Peningkatan permohonan PKPU dan pailit yang cukup signifikan di sejumlah pengadilan niaga menjadi alasan di balik usulan moratorium yang diusulkan oleh Apindo. Hariyadi menilai tujuan permohonan PKPU di masa pandemi Covid-19 sudah tidak sejalan dengan semangat UU No.37 Tahun 2004 tentang PKPU dan Kepailitan (UU Kepailitan).
Di sisi lain, lanjutnya, beberapa kelemahan dalam UU Kepailitan, seperti tidak adanya syarat jumlah utang, kreditur memiliki hak untuk mengajukan PKPU, gugatan yang bisa dilakukan berulang-ulang (tidak berlaku asas nebis in idem), sistem voting yang tidak proporsional, termasuk fee pengurusmembuat dunia usaha mengalami tekanan di saat terjadinya krisis sepanjang pandemi Covid-19.
Sehingga banyak pengajuan PKPU dan pailit tidak bertujuan untuk melakukan restrukturisasi atau menyehatkan perusahaan, namun justru membuat perusahaan mengalami kesulitan. “Yang kami lihat pengajuan PKPU dan pailit sudah dalam kondisi tidak menyehatkan perusahan, tapi malah berujung pailit.
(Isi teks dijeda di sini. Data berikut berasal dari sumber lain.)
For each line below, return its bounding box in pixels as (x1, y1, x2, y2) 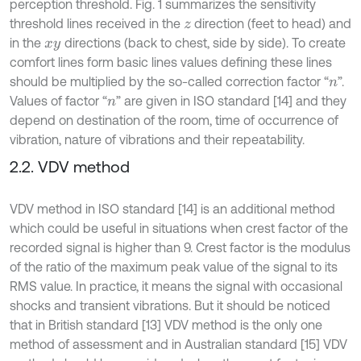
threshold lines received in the (10, 15, 184, 31)
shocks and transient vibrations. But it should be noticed (10, 297, 330, 313)
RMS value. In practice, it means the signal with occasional (10, 278, 342, 293)
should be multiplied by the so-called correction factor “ (10, 73, 329, 89)
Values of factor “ (10, 93, 107, 108)
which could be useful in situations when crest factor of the (10, 220, 348, 235)
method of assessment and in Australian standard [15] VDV (10, 336, 347, 351)
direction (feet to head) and (190, 15, 351, 31)

Padahal maksud tujuan PKPU memberikan hak kepada debitur mengalami kesulitan untuk dapat meminta PKPU, namun dalam perjalanan hal tersebut berujung pada pailit,” jelasnya.
Hariyadi mengakui momentum untuk moratorium PKPU dan pailit terlambat untuk diterapkan di Indonesia, namun Perppu tersebut tetap diperlukan untuk memberikan kepastian usaha di tengah krisis pandemi Covid-19. Selain memberlakukan moratorium, Hariyadi juga berharap Perppu memberikan peluang untuk mengajukan upaya hukum lanjutan terhadap perusahaan sehat yang terlanjut di PKPU ataupun pailit.
“Telat apa enggak, dengan 1.200 kasus PKPU dan pailit sebenarnya sudah telat, makanya di dalam Perppu nanti diharapkan diberikan peluang kepada debitur untuk melakukan upaya hukum, jadi perusahaan sehat yang di PKPU dan pailit bisa mengajukan upaya hukum PK ke MA. Ternyata UU Kepailitan banyak kelemahan, kalau sudah begini sudah memenuhi unsur kedaruratan, kalau dibiarkan moral hazard akan subur. Ini akan ada pihak-pihak tertentu mengambil keuntungan baik kreditur maupun debitur,” papar Hariyadi.